I have wished more and more in the past few years that American universities would set up for that matter European universities too would set up chairs of comparative democracy. These would be for the study of how things were done in the country or countries not your own, maybe they exist I'd be delighted to hear that they do. For example, there's a continuing strenuous public hassle, it started academically in 1938, but has been gathering steam and violence for 20 years since the war, its about having a free national health system, such a thing exists in at least 20, 30 other countries, but in all the discussions the only other country who system is quoted and studied is that of Canada, but for reasons we can't go into now, the United Kingdom system was never seriously considered as a role model.

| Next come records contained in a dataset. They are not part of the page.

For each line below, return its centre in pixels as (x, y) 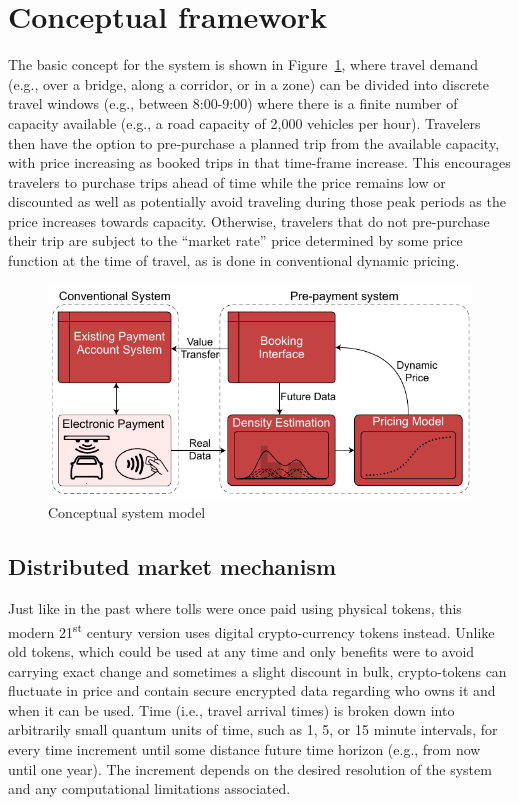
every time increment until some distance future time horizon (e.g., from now (244, 749)
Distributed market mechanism (172, 566)
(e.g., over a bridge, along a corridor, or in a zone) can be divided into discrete (249, 83)
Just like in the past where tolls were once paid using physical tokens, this (235, 608)
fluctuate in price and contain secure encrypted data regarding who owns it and (252, 690)
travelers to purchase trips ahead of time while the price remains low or (227, 181)
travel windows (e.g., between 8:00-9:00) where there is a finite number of (233, 103)
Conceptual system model (127, 512)
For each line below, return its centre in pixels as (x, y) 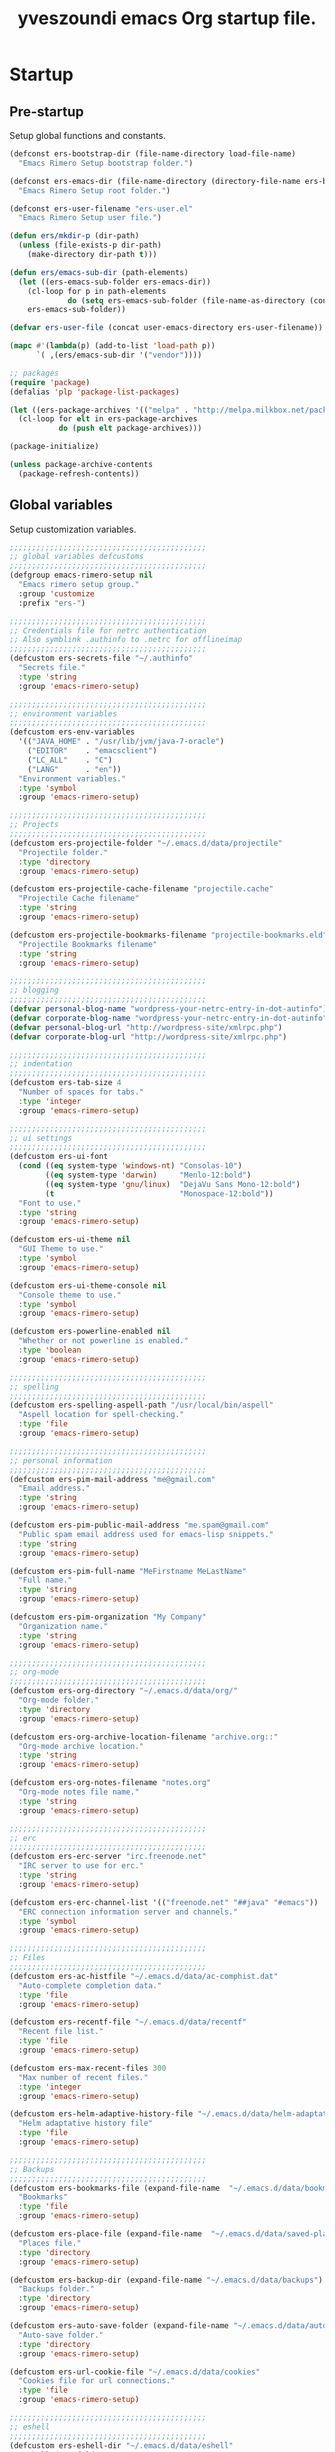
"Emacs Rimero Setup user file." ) (90, 218)
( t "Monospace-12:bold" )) (159, 1193)
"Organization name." (63, 1626)
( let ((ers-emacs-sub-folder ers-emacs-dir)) (115, 282)
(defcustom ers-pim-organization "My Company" (108, 1617)
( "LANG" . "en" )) (74, 769)
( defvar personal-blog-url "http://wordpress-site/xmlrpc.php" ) (146, 1027)
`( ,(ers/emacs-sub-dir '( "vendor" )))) (118, 355)

And if you read or pick up any American news you must surely that the republic has been tormented, racked, deranged, plagued for about a quarter of a century by opposing armies in the matter of abortion. The warrior forces squared off long ago to diametric extremes, Pro Choice for abortion for everybody on demand, Right to Lifers against abortion under all circumstances. Night after night, day after day we have parades, scuffles with police, small riots, clinics bombed, interminable discussions, spitting arguments, it goes on and on. And about twice a year, the Supreme Court tries to compromise, which is tough for little bit of abortionists is about as hard to define as a little bit pregnant, so the court hands down decisions that count the number of angels that might fall off a needle and nobody is satisfied. And so on our best nightly news discussion programme the other evening, a man opposed to abortion said that "the United States has the loosest, the most permissive law on abortion of any country", can it be true? Nobody took him up on it; it would have been a welcome shock to hear someone say "well in France, the law says, in Holland this is what happens, in the United Kingdom it never happens".
By the way, after I talked the other week about the rapid decline in sport of what we used to call manners, I came on and did an hilarious account of a little boy picked up with other slum children to be taught in a day-care centre the elements of laying a table, knife on the right, fork on the left, desert spoon and fork in opposite directions above the plate and so on and so forth. At the end, the boy was asked what he thought of the lesson. He said "weird, sort of interesting though". Did he mean to go home and teach it to his buddies? He gasped. "No way, you've got to be kidding."